The following is a description of the classifications and related accounting policies for the Company’s significant classes of Portfolio Assets:

 

Purchased Credit-Impaired Loans

 

The Company accounts for acquired loans and loan portfolios with evidence of credit deterioration since origination (“Purchased Credit-Impaired Loans”) at fair value on the acquisition date. The amounts paid for Purchased Credit-Impaired Loans reflect the Company’s determination that the loans have experienced deterioration in credit quality since origination and that it is probable the Company will be unable to collect all amounts due according to the contractual terms of the underlying loans. At acquisition, the Company reviews each individual loan to determine whether there is evidence of deterioration of credit quality since origination and if it is probable that the Company will be unable to collect all amounts due according to the loan’s contractual terms. If both conditions exist, the Company determines whether each such loan is to be accounted for individually or whether such loans will be assembled into static pools based on common risk characteristics (primarily loan type and collateral). Static pools of individual loan accounts may be established and accounted for as a single economic unit for the recognition of income, principal payments and loss provision. Once a static loan pool is established, individual accounts are generally not added to or removed from the pool (unless the Company sells, forecloses or writes-off the loan). At acquisition, the Company determines the excess of the scheduled contractual payments over all cash flows expected to be collected for the loan or loan pool as an amount that should not be accreted (“nonaccretable difference”).
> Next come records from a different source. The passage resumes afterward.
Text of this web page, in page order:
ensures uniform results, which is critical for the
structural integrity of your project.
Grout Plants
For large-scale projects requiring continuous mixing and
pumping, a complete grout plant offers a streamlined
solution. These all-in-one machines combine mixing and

The excess of the cash flows from the loan or loan pool expected to be collected at acquisition over the initial investment (“accretable difference”) is recognized as interest income over the remaining life of the loan or loan pool on a level-yield basis (“accretable yield”). The discount (i.e. the difference between the cost of each loan or loan pool and the related aggregate contractual receivable balance) is not recorded because the Company does not expect to fully collect each contractual receivable balance. As a result, these loans and loan pools are recorded at cost (which approximates fair value) at the time of acquisition.

 

The Company accounts for Purchased Credit-Impaired Loans using either the interest method or a non-accrual method (through application of the cost-recovery or cash basis method of accounting). Application of the interest method is dependent on management’s ability to develop a reasonable expectation as to both the timing and amount of cash flows expected to be collected. In the event the Company cannot develop or establish a reasonable expectation as to both the timing and amount of cash flows expected to be collected, the Company uses the cost-recovery or cash basis method of accounting.

 

Interest method of accounting.  Under the interest method, an effective interest rate, or IRR, is applied to the cost basis of the loan or loan pool. The excess of the contractual cash flows over expected cash flows cannot be recognized as an adjustment of income or expense or on the balance sheet. The IRR that is calculated when the loan is purchased remains constant as the basis for subsequent impairment testing (performed at least quarterly) and income recognition. Significant increases in actual, or expected future cash flows, are used first to reverse any existing valuation allowance for that loan or loan pool; and any remaining increase may be recognized prospectively through an upward adjustment of the IRR over the remaining life of the loan or loan pool. Any increase to the IRR then becomes the new benchmark for impairment testing and income recognition. Subsequent decreases in projected cash flows do not change the IRR, but are recognized as an impairment of the cost basis of the loan or loan pool (to maintain the then-current IRR), and are reflected in the consolidated statements of earnings through provisions charged to operations, with a corresponding valuation allowance offsetting the loan or loan pool in the consolidated balance sheets. FirstCity establishes valuation allowances for loans and loan pools acquired with credit deterioration to reflect only those losses incurred after acquisition — that is, the cash flows expected at acquisition that are no longer expected to be collected. Income from loans and loan pools accounted for under the interest method is accrued based on the IRR of each loan or loan pool applied to their respective adjusted cost basis. Gross collections in excess of the interest accrual and impairments will reduce the carrying value of the loan or loan pool, while gross collections less than the interest accrual will increase the carrying value. The IRR is calculated based on the timing and amount of anticipated cash flows using the Company’s proprietary collection models.

 

Cost-recovery method of accounting.  If the amount and timing of future cash collections on a loan are not reasonably estimable, the Company accounts for such asset on the cost-recovery method. Under the cost-recovery method, no income is recognized until the Company has fully collected the cost of the loan, or until such time as the Company considers the timing and amount of collections to be reasonably estimable and begins to recognize income based on the interest method as described above. At least quarterly, the Company performs an evaluation to determine if the remaining amount that is probable of collection is less than the carrying value of the loan or loan pool, and if so, recognizes impairment through provisions charged to operations, with a corresponding valuation allowance offsetting the loan or loan pool in the consolidated balance sheets. The carrying value of Purchased Credit-Impaired Loans accounted for under the cost-recovery method approximated $25.4 million at June 30, 2012 (including $1.3 million of loans pending management’s post-purchase evaluation) and $27.9 million at December 31, 2011.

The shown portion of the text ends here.